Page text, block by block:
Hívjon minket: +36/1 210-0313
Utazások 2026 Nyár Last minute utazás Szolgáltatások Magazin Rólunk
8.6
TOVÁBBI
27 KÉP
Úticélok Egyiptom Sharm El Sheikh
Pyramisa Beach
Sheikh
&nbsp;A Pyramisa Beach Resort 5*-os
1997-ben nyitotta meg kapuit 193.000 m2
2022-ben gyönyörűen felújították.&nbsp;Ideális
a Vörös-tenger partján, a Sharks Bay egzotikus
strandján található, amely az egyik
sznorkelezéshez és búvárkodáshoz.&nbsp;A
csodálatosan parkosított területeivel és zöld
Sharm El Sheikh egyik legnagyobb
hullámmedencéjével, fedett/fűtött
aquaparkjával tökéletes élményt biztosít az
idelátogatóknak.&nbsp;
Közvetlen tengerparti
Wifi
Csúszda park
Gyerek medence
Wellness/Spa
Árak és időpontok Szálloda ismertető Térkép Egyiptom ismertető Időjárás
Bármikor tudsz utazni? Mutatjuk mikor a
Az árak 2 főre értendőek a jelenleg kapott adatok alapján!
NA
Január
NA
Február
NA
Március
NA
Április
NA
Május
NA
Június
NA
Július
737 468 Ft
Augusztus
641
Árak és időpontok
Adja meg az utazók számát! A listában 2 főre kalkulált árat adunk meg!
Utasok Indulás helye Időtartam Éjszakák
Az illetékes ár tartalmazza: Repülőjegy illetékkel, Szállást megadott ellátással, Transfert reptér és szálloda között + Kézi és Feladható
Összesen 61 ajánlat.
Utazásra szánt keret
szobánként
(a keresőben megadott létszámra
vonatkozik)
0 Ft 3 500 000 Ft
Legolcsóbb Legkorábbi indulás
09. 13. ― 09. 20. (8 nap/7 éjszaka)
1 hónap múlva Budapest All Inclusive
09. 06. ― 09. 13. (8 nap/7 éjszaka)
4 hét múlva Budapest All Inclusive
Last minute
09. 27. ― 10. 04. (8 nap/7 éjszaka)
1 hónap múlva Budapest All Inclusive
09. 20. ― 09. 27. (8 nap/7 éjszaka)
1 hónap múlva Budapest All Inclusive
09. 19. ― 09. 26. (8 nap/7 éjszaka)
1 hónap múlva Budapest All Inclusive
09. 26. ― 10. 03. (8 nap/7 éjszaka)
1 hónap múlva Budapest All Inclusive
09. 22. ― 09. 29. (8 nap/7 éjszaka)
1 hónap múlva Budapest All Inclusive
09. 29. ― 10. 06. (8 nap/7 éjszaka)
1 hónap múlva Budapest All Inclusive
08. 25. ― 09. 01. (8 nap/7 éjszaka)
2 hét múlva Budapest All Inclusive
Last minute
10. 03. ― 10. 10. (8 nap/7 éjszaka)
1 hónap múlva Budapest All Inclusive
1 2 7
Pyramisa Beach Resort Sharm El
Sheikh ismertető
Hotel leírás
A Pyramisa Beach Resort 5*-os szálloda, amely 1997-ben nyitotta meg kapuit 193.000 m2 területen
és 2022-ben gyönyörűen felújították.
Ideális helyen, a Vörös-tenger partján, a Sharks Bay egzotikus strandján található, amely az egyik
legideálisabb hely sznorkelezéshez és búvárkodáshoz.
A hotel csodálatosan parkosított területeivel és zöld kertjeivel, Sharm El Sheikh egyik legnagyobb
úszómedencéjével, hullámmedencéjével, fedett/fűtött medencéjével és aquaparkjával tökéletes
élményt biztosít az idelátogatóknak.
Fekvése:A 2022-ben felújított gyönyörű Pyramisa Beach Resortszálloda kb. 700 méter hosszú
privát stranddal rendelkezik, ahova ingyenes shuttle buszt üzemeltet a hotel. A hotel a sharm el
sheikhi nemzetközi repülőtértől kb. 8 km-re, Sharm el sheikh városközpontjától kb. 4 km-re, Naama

──────

▶ Action item
Extract from the material all lines containing the string "csodálatosan".

▶ Written solution
csodálatosan parkosított területeivel és zöld
A hotel csodálatosan parkosított területeivel és zöld kertjeivel, Sharm El Sheikh egyik legnagyobb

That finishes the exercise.